A produção dos artigos aumenta nos últimos anos da ditadura, quando o Brasil se alia geopoliticamente ao lado democrático. O regime torna-se controverso com a liberdade democrática dos aliados, como observa Gomide, e vai perdendo a força, possibilitando maior liberdade aos críticos para falar sobre conteúdos vindos da URSS.

“Coleção Dostoiévski”

Em relação ao mercado editorial, o estudo aborda principalmente o maior projeto da editora José Olympio na época, que foi o lançamento da Coleção Dostoiévski. A série, que pela primeira vez publicava um autor estrangeiro, começa a sair no começo do Estado Novo. Neste aspecto, o objetivo da pesquisa é reconstituir a montagem da coleção, o que ela significa no contexto da época, analisando o projeto gráfico, a tradução, e a crítica nos prefácios.

O eixo da censura ainda deve ser pesquisado mais a fundo. Já quanto à política, há grande quantidade de material levantado, como listas de livros enviadas da Rússia para a América Latina.

Na história das relações internacionais entre Rússia e América Latina há, entretanto, um hiato. Corresponde ao período entre o fim dos anos 1930 e começo da década de 1940, como aponta o pesquisador, até pelo fato de a Rússia estar em guerra, e a difusão cultural não ser uma prioridade na sua política externa.
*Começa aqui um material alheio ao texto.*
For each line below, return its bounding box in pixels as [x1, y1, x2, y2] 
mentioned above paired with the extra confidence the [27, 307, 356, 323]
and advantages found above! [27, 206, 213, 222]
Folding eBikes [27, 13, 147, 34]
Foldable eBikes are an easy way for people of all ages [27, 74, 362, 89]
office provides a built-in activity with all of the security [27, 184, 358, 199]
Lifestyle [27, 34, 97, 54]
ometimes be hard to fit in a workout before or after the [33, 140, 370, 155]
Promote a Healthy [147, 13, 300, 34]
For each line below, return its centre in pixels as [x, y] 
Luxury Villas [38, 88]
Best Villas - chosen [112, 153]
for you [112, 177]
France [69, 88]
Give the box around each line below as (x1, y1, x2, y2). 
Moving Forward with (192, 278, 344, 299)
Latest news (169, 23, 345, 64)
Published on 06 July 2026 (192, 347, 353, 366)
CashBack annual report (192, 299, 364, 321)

Por outro lado, Gomide encontrou “muita coisa interessante nos arquivos, uma troca de informação cultural enorme entre acadêmicos latino americanos e russos”, revela. Prova disso é a existência de periódicos como o Literatura Internacional, produzido na União Soviética e traduzido para várias línguas, inclusive espanhol. Com o Brasil, no entanto, a troca foi bem menor, dificultada pelo próprio regime militar.

Uma descoberta curiosa realizada durante as consultas foi a constatação de que no material de difusão cultural enviado pela URSS não havia Dostoiévski. “É uma dissonância a ser explorada”, diz Bruno, referindo-se à adoração do autor no Brasil.

“O clima dostoiéviscano iluminava vários aspectos da literatura brasileira, todos queriam ter uma parte dele”, continua. Sua teoria para a disparidade é que Dostoiévski era um incômodo, por não se adequar aos moldes da ideologia socialista russa. “Não era um tipo de escritor que eles [a União Soviética] queriam exportar”, analisa.

A pesquisa se desenvolve há aproximadamente um ano e meio, deve prosseguir por mais três ou quatro anos. A intenção é, no final, originar a livre docência do professor, se inserindo no programa de pós-graduação do Departamento de Letras Orientais da FFLCH.